I want to see all the Markdown that I’ve written, even if the end user won’t. That’s one thing that I do want a Markdown editor to borrow from code editors.
Consideration #2: Good themes
Some Markdown editors allow full customization of editor themes, while others ship with nice ones out of the box. Regardless, I think a good editor should have just the right amount of styling to differentiate plain text from formatted text, but not so much that it distracts you from being able to read it and focus on the content. Even with the preview pane open, I typically spend most of my time looking at the editing view.
Different colors for each style
Since most of the text in the editor isn’t going to be rendered as it would in the browser, it’s nice to quickly see which text you’ve formatted using Markdown. This helps you determine, for example, whether a URL is actually written out in the text or is used inside a hyperlink. So, I like to have a different color for each Markdown style (headings, links, bold, italic, quotes, images, code, bullets, etc.)
Colors tell you which text has Markdown formatting applied.
Apply bold and italics styles too
I prefer to use asterisks for Markdown formatting everywhere I’m able to (e.g., bold, italics, and unordered lists), so I find it helpful to have extra styling beyond color to distinguish bold, italic, and bold+italic. When skimming it can be hard to differentiate between **this is important** and *this is important*, whereas **this is important** and *this is important* are easier to separate. It also helps me see if I’ve accidentally mismatched asterisks (e.g., **is this important?*).
Different font sizes for each heading level
This might be a bit controversial and may split the audience. Code editors don’t show different font sizes within a file. Colors and styles, sure, but not sizes. But, for me, it helps.

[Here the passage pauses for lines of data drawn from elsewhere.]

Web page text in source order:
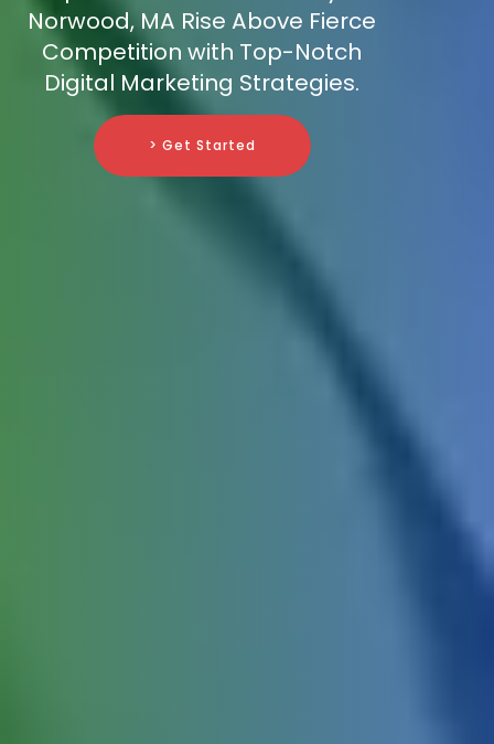
Norwood, MA Rise Above Fierce
Competition with Top-Notch
Digital Marketing Strategies.
> Get Started
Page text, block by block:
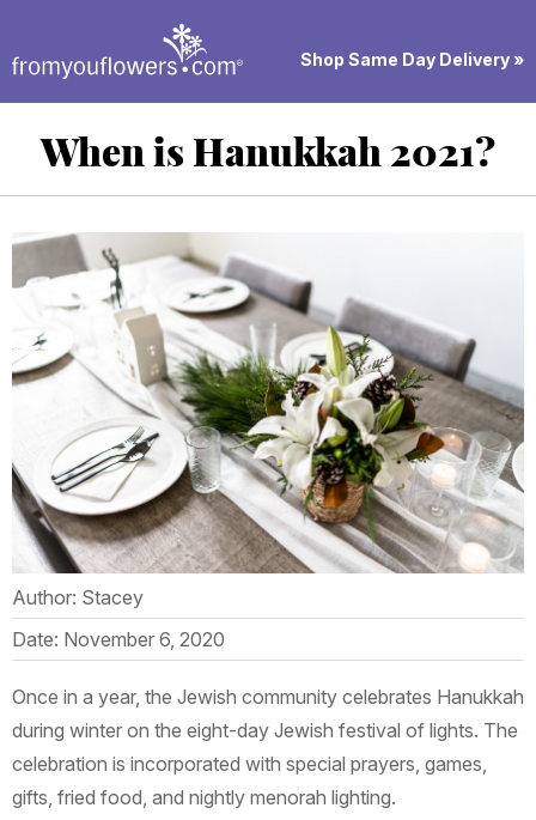
Shop Same Day Delivery »
When is Hanukkah 2021?
Author: Stacey
Date: November 6, 2020
Once in a year, the Jewish community celebrates Hanukkah
during winter on the eight-day Jewish festival of lights. The
celebration is incorporated with special prayers, games,
gifts, fried food, and nightly menorah lighting.

When writing, hierarchy is the key to organization. With different font sizes for each heading, you can see the outline of whatever you’re writing just by skimming through it.

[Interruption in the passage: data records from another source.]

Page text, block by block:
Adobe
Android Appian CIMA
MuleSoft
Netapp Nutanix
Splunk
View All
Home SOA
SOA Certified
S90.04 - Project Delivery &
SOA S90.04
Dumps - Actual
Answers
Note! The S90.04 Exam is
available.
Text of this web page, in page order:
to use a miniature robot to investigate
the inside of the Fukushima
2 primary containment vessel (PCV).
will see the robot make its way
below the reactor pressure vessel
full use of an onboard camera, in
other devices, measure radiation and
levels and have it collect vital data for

Seeing the headings in different font sizes is a subtle way to help you visualize the structure. This is especially helpful for long content.
Shortcuts and smart keyboard behaviors
I expect all the standard shortcuts that work in a text editor to work. CTRL/CMD + B for bold, I for italic, etc., as well as some that are nice-to-have when writing articles, in particular CTRL/CMD + (number) for headings. CTRL/CMD + 1 for H1, etc.
Making something into a heading should be a simple shortcut.
But there are also some keyboard behaviors I like that are borrowed from code editors. For example, if I select some text and press [ or ( it won’t overwrite that text, but, instead, enclose it with the opening and closing character. Same for using text formatting characters like *, `, and _.
A good Markdown editor won’t overwrite your text when you select it and press a valid Markdown formatting character.
I also rely on keyboard shortcuts to create links and images. Even after more than five years of writing Markdown on a regular basis, I still sometimes forget whether the brackets or parentheses comes first. So, I really like having a handy shortcut to insert them correctly.
Even better, in some editors, if you have a URL in your clipboard and you select text then use a keyboard shortcut to make it into a link, it will insert the URL in the hyperlink field. This has really sped up my workflow.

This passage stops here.